> [Assigned task]
Filter the listing below down to the lines holding the word "correlation", and copy those lines.

> [Task data]
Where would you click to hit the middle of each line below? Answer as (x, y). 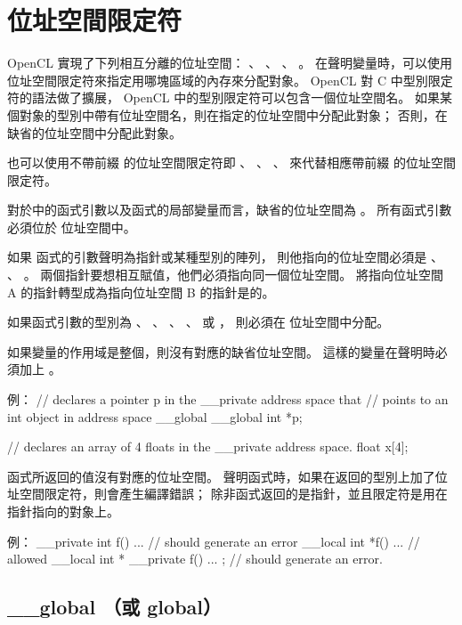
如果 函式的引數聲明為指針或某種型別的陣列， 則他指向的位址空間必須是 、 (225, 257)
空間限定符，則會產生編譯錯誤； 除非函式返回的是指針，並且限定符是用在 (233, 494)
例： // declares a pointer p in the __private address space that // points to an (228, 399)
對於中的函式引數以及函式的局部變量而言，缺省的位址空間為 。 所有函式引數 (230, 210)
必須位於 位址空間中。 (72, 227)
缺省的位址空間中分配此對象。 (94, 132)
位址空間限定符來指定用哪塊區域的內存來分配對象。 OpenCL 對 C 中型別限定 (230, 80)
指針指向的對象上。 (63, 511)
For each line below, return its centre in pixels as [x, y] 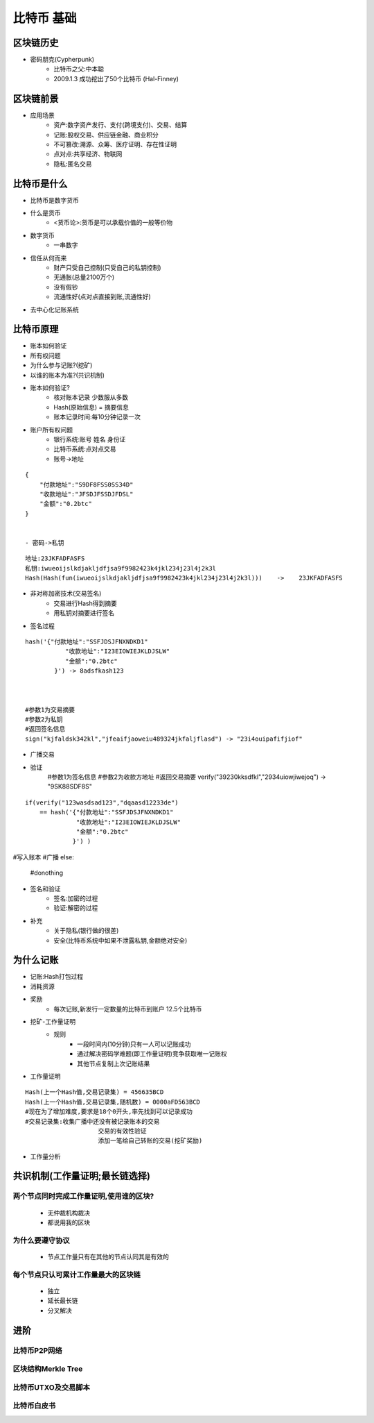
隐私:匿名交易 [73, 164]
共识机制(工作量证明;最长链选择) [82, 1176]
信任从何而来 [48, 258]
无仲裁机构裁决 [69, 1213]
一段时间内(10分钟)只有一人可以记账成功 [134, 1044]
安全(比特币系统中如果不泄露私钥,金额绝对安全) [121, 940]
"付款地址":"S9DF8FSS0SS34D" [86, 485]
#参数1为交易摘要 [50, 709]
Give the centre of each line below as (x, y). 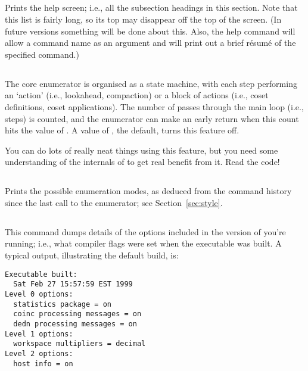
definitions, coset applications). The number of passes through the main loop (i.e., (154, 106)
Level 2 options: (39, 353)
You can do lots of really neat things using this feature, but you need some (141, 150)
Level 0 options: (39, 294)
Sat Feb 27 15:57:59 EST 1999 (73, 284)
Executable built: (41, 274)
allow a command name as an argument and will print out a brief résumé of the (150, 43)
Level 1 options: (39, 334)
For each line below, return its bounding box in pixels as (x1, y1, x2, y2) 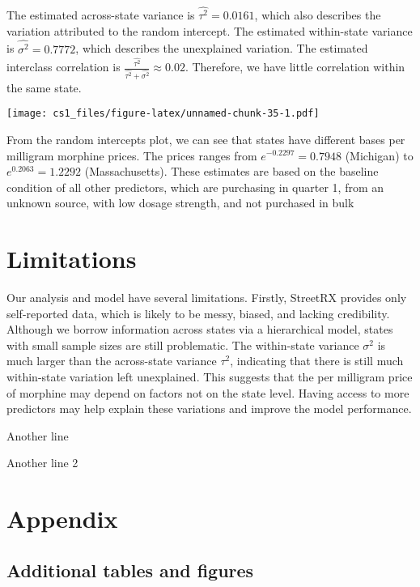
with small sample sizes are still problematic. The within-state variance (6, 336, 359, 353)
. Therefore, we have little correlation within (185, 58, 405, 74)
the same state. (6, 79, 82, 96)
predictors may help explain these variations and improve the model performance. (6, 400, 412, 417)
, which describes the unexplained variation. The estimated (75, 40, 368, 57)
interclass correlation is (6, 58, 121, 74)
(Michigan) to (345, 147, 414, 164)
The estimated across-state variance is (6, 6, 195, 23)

> [Output below]
. Therefore, we have little correlation within (185, 58, 405, 74)
interclass correlation is (6, 58, 121, 74)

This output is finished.